2 PATIENTS AND METHODS
2.1 Study design
The Pathfinder Registry was a prospective, single-arm, multicenter, open-label, observational clinical study assessing the safety and efficacy of the 355 nm laser system in subjects with symptomatic infrainguinal PAD at 10 sites in the United States between August 2020 and March 2021. Institution Review Board (IRB) approval was obtained from a central IRB and all subjects included in the registry signed informed consents before enrollment.
Inclusion criteria were subjects 18 years of age or older with symptomatic infrainguinal PAD. All subjects had documented symptomatic atherosclerotic PAD with claudication or CLTI (Rutherford Classification 2–5). Subjects were excluded if a target lesion was in an bypass graft; there was planned use of another atherectomy device during the same procedure; if the subject was participating in another study using an interventional device that did not have regulatory clearance; if they had comorbid condition(s), which could limit the subject's ability to participate in the trial or to comply with follow-up requirements; or if the subject had anticipated survival of <1 year.
2.2 Endpoints
The primary efficacy endpoint for the study was technical procedural success measured as the percentage of subjects with successful revascularization of target vessel following the use of the 355 nm laser System and any adjunctive treatment if required, including angioplasty and stent placement at the operator's discretion. Successful revascularization was defined as achieving ≤30% residual stenosis at the index lesion postatherectomy and adjunctive therapy as evaluated by an angiographic Core Lab. The primary safety endpoint was the percentage of subjects who did not experience periprocedural major adverse events (PPMAEs) before discharge. PPMAEs included flow-limiting dissection (National Heart, Lung and Blood Institute [NHLBI] grade > C), clinically significant distal embolization which required more than simple aspiration or a vasodilator, the need for bailout stenting defined as being due to either a flow-limiting dissection per NHLBI grade > C or residual narrowing of >30%, a major or unplanned amputation, target vessel perforation requiring endovascular or surgical repair, or death. Supporting Information S1: Table 1 lists the secondary endpoints for the study.
2.3 Device
The 355 nm laser consists of a single-use catheter containing an array of optical fibers with a blunt rounded blade at its tip to both penetrate and transmit 355 nm coherent laser energy to modify and ablate atherosclerotic plaque.

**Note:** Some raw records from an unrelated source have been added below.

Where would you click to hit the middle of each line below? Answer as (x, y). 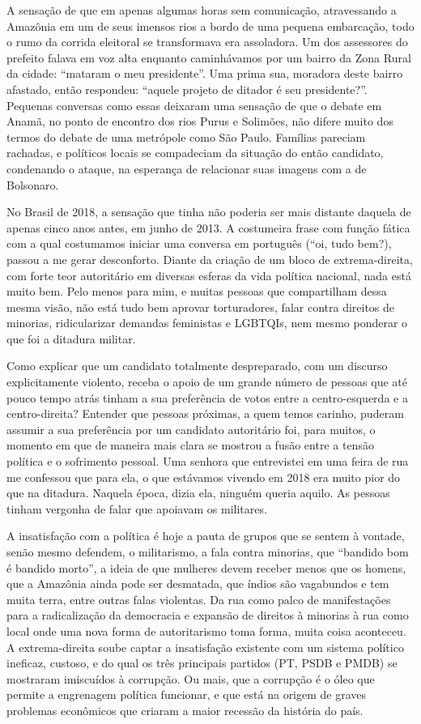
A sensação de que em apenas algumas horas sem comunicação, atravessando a (202, 10)
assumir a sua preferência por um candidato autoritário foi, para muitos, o (191, 429)
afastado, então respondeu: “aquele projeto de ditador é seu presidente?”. (187, 89)
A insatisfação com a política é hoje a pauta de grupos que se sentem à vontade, (206, 536)
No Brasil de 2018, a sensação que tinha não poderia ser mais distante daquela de (209, 212)
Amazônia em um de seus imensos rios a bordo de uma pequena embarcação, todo (210, 26)
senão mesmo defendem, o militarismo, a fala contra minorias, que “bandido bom (208, 552)
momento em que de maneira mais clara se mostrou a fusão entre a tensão (190, 445)
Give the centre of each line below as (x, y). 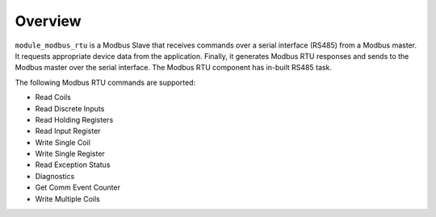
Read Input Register (68, 131)
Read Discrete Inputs (70, 108)
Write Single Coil (63, 142)
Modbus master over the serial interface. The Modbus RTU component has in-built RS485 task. (174, 68)
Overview (48, 21)
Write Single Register (70, 154)
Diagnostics (55, 176)
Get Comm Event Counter (78, 188)
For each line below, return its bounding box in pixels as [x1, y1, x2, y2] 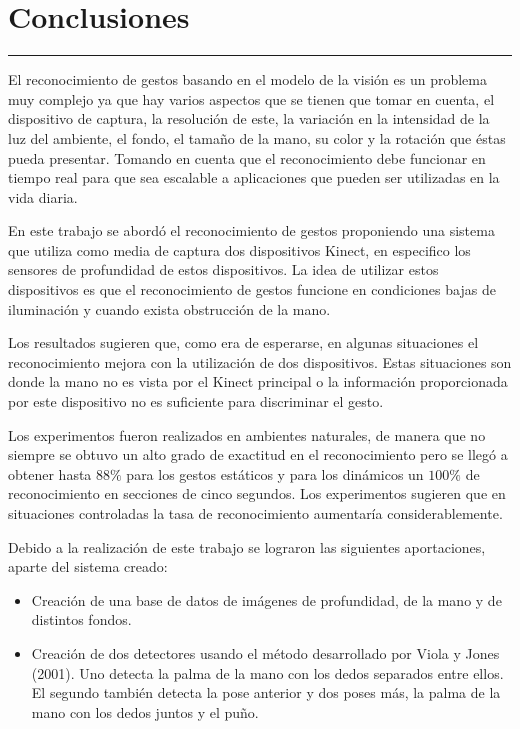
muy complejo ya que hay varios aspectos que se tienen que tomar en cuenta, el [8, 88, 495, 109]
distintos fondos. [31, 609, 132, 630]
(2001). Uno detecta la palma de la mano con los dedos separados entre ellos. [31, 662, 504, 683]
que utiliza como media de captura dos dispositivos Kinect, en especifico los [8, 239, 471, 260]
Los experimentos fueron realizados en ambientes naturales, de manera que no [8, 424, 486, 445]
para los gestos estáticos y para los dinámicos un [126, 463, 424, 484]
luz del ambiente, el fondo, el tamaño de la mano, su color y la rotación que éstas [8, 127, 506, 148]
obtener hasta [8, 463, 92, 484]
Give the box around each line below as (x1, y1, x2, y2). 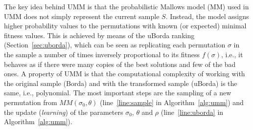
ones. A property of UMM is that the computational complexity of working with (4, 68, 245, 79)
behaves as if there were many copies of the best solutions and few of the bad (4, 59, 236, 69)
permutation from (4, 97, 57, 107)
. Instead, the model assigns (165, 11, 249, 21)
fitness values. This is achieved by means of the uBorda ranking (4, 30, 195, 40)
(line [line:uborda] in (161, 107, 224, 117)
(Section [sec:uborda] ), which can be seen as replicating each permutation (4, 40, 226, 50)
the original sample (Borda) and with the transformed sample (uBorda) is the (4, 78, 237, 88)
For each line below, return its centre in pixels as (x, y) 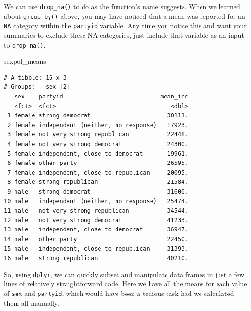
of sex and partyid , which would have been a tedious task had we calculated (119, 293)
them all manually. (32, 303)
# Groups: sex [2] (37, 87)
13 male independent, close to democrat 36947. (96, 230)
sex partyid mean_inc (101, 97)
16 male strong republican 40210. (96, 258)
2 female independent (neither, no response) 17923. (98, 125)
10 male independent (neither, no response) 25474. (96, 201)
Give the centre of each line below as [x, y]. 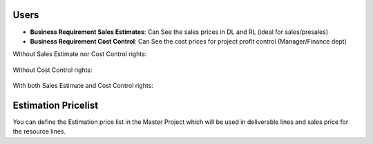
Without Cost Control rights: [52, 70]
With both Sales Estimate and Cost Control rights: [83, 86]
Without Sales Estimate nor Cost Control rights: [80, 54]
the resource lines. [39, 132]
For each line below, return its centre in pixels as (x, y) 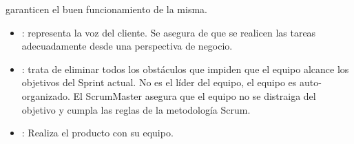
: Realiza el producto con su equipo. (97, 133)
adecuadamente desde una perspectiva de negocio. (127, 46)
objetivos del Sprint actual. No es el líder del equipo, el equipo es (159, 82)
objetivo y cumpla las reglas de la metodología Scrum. (136, 109)
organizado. (46, 95)
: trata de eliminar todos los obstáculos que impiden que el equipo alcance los (185, 69)
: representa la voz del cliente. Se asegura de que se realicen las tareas (169, 32)
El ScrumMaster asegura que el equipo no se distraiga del (195, 95)
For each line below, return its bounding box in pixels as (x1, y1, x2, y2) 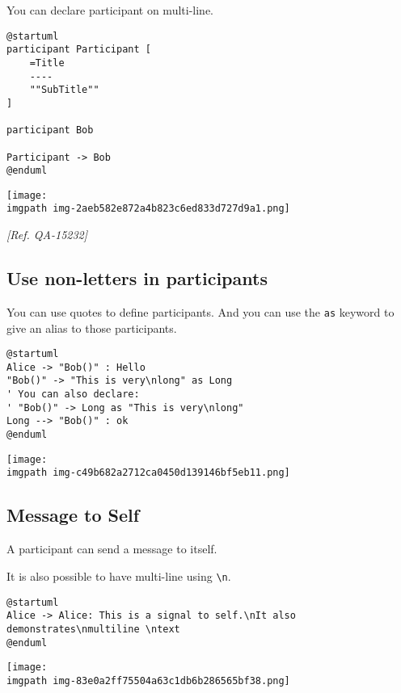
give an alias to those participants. (6, 319, 177, 336)
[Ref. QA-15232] (6, 226, 88, 243)
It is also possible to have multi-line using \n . (6, 567, 231, 584)
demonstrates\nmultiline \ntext (6, 623, 180, 635)
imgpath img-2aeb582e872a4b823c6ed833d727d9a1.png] (6, 203, 290, 215)
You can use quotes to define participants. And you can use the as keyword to (6, 303, 395, 320)
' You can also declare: (6, 388, 140, 401)
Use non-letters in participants (6, 266, 268, 291)
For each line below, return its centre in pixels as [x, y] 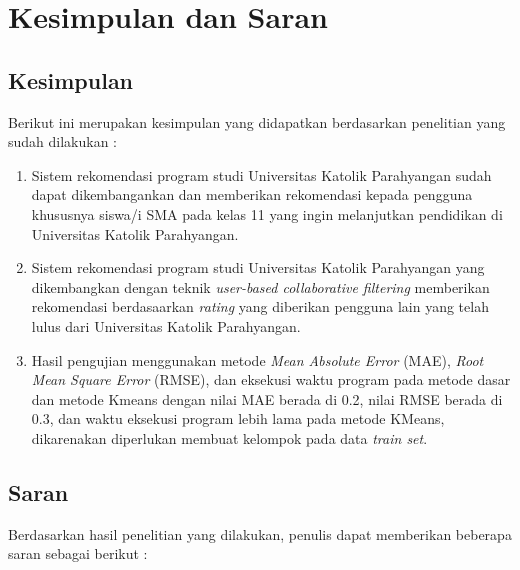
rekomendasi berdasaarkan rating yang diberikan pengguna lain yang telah [260, 306]
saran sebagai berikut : [78, 553]
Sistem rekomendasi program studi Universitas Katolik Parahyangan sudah [261, 174]
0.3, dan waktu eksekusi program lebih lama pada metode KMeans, [238, 418]
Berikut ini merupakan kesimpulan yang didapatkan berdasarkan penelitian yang [257, 121]
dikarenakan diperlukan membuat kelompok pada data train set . [229, 437]
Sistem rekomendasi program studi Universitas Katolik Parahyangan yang [258, 267]
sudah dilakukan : [63, 141]

The laser and the blade work in synergy and the unique laser energy delivery profile enables a higher affinity to lesional material than the endothelium of blood vessels, inherently reducing the risk for vessel injury.15, 16 The 355 nm laser catheter is connected to the laser generator and transmits 40 short pulses per second to the occluded or narrowed artery at preset fluency levels of 50 or 60 mJ/mm2. The system has four different single-use catheters with diameters ranging from 0.9 to 2.35 mm. The 2 and 2.35 mm catheters have an aspiration feature intended for debris and thrombus collection and removal from the vessel during the atherectomy procedure. The 2.35 mm catheter also has an “off-center” feature which can facilitate debulking of eccentric lesions. All catheters are inserted over a 300 cm 0.014” guide wire that has been used to cross the lesion intraluminally.
2.4 Study methods
Baseline data were collected to characterize subjects in terms of comorbidities, disease stage, prior treatments, lesion/occlusion baseline characteristics, and details of the atherectomy procedure and the adjunctive therapy. Ankle Brachial Index (ABI) and Rutherford classification were determined, and a Walking Impairment Questionnaire (WIQ)8 was administered pre-procedurally and at 6, 12, and 24 (±1) months following the procedure.
2.5 Study procedure
All subjects underwent atherectomy with the 355 nm laser system. Adjunctive therapy with either standard balloon angioplasty or drug-coated balloon angioplasty and stenting were used per operator discretion.10, 17, 18 Stent placement was limited and at the discretion of the operator. Prospective data, including MAEs, lesion patency rate, and clinical outcomes were collected to evaluate the clinical course of the subjects during the study follow-up period. Procedural angiograms were evaluated by an independent angiographic Core Laboratory (Prairie Education and Research Cooperative d/b/a Synvacor), to determine target vessel(s), target lesion length, diameter stenosis percentage, minimal lumen diameter, and tibial run-off(s). Angiographic films that were captured and submitted in accordance with the predefined angiographic acquisition protocol were qualitatively and quantitatively analyzed using a validated QVA software program (Cardiovascular Angiographic Analysis System). The analysis was done by two different readers, except in cases when values were found inconsistent or problems were identified, then an overread by a third reader or the medical director review was required. All data were collected using an electronic data collection platform. Subjects were managed per each site's standard clinical practices and the 355 nm laser system was utilized per the manufacturer's instructions.
2.6 Statistical analysis
Statistical analysis was performed by the study sponsor. The statistical analyses conducted for quantitative variables included frequency counts and percentages, means, SD, minimums, and maximums of each parameter. Categorical variables were summarized by frequencies and percentages. Unless explicitly stated, percentages utilized a denominator corresponding to the number of unique subjects or lesions that contributed to the endpoint. Statistical analyses were run using SAS Software version 9.4 (SAS Institute Inc.).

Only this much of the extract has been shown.